How does a log scale work?
A dataset and activity to introduce a log scale in a classic chemistry context.
Introduction
The pH scale is a log scale. What exactly does that mean?
The standard pH scale, which ranges from 1-14, measures the concentration of H+ ions in an aqueous solution. Solutions with a relatively high concentration of H+ ions - those with a pH of 1-6 - are considered acidic. Solutions with a relatively low concentration of H+ ions - those with a pH of 8-14 - are considered basic.

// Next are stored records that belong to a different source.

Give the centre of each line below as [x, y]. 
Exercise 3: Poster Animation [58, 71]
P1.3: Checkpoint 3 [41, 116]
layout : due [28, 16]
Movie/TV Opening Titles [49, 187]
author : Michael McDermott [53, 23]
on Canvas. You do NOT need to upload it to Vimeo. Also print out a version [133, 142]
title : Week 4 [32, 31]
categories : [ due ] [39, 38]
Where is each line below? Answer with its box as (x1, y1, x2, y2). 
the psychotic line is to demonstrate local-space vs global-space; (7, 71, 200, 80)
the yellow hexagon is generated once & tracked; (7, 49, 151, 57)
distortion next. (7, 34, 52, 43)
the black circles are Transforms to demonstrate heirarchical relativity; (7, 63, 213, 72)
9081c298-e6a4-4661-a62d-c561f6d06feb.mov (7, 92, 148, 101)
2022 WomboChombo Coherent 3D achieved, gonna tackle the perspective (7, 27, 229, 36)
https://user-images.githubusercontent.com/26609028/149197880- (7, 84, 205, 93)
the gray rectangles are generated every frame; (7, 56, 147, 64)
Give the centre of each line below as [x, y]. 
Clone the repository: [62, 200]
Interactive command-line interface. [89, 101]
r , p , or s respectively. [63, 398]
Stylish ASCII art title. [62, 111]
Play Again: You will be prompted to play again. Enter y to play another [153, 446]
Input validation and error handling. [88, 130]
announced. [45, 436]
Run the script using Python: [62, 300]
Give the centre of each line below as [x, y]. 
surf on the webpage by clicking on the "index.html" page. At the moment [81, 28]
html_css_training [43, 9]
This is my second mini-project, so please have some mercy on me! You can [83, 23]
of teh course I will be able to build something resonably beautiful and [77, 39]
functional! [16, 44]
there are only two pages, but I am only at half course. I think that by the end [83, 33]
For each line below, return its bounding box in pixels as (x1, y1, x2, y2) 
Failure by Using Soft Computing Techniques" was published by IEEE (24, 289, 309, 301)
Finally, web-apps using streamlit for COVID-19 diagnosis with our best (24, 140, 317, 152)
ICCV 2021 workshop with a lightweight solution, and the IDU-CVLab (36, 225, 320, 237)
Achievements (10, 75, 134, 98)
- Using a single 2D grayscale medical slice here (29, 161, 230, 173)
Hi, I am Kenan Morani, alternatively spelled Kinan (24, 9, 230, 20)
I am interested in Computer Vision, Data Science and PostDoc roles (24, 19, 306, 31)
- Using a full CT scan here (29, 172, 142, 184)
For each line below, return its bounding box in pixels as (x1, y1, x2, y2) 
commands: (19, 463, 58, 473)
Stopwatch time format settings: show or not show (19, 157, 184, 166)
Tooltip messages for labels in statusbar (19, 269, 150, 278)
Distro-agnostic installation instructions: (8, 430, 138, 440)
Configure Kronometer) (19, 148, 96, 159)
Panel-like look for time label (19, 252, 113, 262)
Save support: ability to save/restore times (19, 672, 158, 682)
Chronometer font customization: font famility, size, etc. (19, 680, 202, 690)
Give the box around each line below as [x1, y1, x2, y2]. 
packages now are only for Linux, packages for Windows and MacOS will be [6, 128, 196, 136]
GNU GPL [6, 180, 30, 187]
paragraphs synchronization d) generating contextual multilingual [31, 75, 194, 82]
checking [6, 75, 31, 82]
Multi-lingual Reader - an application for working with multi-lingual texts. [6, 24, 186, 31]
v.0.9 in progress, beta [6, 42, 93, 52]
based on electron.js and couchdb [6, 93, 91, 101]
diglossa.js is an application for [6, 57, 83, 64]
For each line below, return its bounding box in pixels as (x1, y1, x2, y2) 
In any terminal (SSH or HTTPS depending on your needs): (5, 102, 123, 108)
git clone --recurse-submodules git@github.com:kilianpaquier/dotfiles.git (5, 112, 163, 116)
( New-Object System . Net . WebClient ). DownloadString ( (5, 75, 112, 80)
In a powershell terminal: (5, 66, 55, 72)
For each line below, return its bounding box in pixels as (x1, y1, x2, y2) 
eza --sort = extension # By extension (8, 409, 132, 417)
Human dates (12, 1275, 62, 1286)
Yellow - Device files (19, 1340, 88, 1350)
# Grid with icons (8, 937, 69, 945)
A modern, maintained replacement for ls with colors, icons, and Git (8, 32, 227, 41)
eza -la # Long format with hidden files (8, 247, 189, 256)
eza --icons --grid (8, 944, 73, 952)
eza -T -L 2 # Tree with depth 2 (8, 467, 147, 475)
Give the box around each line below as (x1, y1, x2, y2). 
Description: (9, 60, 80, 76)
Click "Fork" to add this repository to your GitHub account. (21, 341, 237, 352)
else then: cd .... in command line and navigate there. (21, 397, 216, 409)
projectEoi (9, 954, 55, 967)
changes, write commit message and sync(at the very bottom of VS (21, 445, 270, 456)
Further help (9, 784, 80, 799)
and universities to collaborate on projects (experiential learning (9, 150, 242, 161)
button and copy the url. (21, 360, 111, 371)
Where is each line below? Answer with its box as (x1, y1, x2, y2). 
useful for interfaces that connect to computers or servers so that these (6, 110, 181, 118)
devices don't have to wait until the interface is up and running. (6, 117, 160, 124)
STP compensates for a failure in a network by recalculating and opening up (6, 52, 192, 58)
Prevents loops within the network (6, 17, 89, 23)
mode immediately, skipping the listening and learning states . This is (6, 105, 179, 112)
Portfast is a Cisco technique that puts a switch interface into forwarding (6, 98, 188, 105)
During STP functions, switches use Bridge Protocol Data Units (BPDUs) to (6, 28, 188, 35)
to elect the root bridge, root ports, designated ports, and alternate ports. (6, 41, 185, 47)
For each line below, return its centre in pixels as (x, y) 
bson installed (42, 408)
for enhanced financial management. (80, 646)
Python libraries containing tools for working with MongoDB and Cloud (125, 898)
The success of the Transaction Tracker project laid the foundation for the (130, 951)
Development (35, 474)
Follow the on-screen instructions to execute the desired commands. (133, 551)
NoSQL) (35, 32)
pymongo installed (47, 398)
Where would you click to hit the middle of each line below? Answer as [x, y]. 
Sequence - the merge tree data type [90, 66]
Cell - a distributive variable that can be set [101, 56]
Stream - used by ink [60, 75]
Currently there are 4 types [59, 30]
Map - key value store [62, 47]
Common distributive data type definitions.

Because pH is measured on a log scale, the pH value of a solution is equal to the negative logarithm of the hydrogen ion concentration. We can use the equation pH = -log[H+] where [H+] represents the hydrogen ion concentration in solution. Taking the negative log of the H+ concentration ensures we end up with a positive pH value. This means that if a solution contains 1x10-4 M hydrogen ions, its pH = -log(1x10-4) = 4. Based on the diagram above, the solution might be tomato juice.
Given that pH is measured on a log scale, how should you interpret differences in pH when comparing different solutions? How much more acidic is a solution of pH 5 compared with a solution of pH 6? How much stronger of a base is bleach as compared to hand soap? How much more acidic are gastric juices as compared to lemon juice?
Work with this dataset containing the pH and hydrogen ion concentrations of common substances to see exactly how differences in pH relate to the differences in hydrogen ion concentrations.
The Dataset
This dataset lists the concentration of hydrogen ions and the pH values of fourteen common substances.
The Activity
1. Open the dataset and look at the Table tab. What does a change from a pH of 8 to a pH of 9 mean in terms of the concentration of H+ ions in each solution? How many times more H+ ions are in sea water as compared to baking soda.
2. What does a change from a pH of 4 to a pH of 2 mean in terms of the concentration of H+ ions in each solution? Use the values in the dataset to help you calculate this.
3. Make a line graph showing the value of [H+] for each whole number on the pH scale. Paste your graph into this assignment sheet.
Click on the Graph tab at the top of the screen to switch to graph view. Be sure that the Scatter/Box/Bar or Categorical Bubble icon is selected; this will ensure you make a scatter plot. Click the Show buttons beneath the variable names to show them on the graph. Be sure each pH is on X and [H+] is on Y. If not, you can correct that on the panel to the right side of your graph. Finally, check the Connect Dots box.
4. What do you notice about the graph you made, particularly with regard to the points that represent pH 2 through pH 14?
5. Next, click on the box labelled lin that corresponds with the Y-axis of the graph. This will change the scale of the Y-axis from a linear scale to a logarithmic scale.
6. What do you notice about the shape and slope of this new graph?
7. What advantage does the logarithmic scale have over the linear scale that you used for your first graph?
8. Use the pH formula from the introduction (pH = -log[H+]) to find the pH value of a substance whose [H+] = 3.25 x 10-4.
9. Based on your calculations in question 9, predict the pH value for a substance whose [H+] = 3.25 x 10-6. Explain how you determined this predicted value.
10. Use the pH formula to find the pH value of a substance whose [H+] = 3.25 x 10-6.
11. A solution with a pH of 1 and a pH of 3 are relatively close to each other on the pH scale. Does this mean that they have close to the same concentration of H+ ions? Explain.
12. How many times greater is the concentration of H+ ions in a solution with a pH of 3 as compared to a solution with a pH of 7?